The Instant Pot makes creamy risotto super simple to make and also faster than you would imagine. This version has savory mushrooms, bright green peas and a nice amount of Parmesan.
Place the broth in a microwave safe container and warm in the microwave, or place in a saucepan and warm over low heat on the stove, until it almost comes to a simmer.
Set the Instant Pot to Sauté and add 2 tablespoons of the butter. When the butter is melted, sauté the shallots for 2 minutes, until they soften and start to turn opaque, but don’t let them brown. Add the mushrooms and sauté for about 5 minutes until they are fairly tender and golden at the edges.

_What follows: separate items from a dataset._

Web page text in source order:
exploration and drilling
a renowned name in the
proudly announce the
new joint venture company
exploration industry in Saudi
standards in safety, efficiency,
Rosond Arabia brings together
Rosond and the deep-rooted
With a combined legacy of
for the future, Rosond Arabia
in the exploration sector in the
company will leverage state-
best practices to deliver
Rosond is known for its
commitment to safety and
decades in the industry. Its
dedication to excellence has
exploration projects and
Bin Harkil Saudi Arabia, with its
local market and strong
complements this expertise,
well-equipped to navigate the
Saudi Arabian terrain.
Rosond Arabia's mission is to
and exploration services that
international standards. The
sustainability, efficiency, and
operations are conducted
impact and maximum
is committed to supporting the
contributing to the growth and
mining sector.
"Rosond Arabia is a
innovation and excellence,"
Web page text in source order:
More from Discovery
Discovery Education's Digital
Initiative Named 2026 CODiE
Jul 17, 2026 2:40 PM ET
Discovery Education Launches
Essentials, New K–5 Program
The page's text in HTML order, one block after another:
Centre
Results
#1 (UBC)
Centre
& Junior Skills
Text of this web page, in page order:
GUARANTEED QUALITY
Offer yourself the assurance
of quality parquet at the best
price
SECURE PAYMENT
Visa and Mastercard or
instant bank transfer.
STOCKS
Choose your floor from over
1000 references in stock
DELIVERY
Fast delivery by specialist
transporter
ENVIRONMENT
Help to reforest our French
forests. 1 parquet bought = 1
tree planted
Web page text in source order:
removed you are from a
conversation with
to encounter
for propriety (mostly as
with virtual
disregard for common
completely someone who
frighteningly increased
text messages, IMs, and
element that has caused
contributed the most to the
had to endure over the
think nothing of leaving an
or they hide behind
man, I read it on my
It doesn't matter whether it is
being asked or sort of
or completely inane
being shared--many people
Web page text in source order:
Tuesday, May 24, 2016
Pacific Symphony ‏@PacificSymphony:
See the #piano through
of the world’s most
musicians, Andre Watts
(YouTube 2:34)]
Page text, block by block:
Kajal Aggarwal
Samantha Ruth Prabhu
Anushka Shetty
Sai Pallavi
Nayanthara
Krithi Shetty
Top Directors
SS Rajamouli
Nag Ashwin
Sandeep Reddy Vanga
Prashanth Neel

Add the rice and stir frequently until the rice is starting to become translucent on the outside, about 2 minutes. Add the white wine and stir to release any bit stuck to the bottom of the pot. Cook for 1 minute until the wine has mostly evaporated. Turn off the Sauté function.
Add the broth and stir well. Seal the pot, press the Manual button, then set the Instant Pot to HIGH, and set the time for 5 minutes. The pressure cooker will take a few minutes to set the pressure and begin the 5-minute countdown.
When the 5 minutes are up, immediately release the pressure using the quick release valve. Open the Instant Pot and immediately stir in the thyme, peas, Parmesan and remaining tablespoon of butter. Taste and adjust seasonings as needed. Serve immediately.
Notes
It was shocking to me that you only set the pressure cooker function for 5 minutes. Sure there is a bit of extra time that needs to be factored in: the time for the pressure to build and the 5 minute countdown to start. But once the 5 minutes are up you actually do the quick release of the steam valve, and stir in those last final ingredients. You can stir a couple of tablespoons of cream into the risotto at the end as well, or even a couple of extra tablespoons of broth, if you want a looser texture.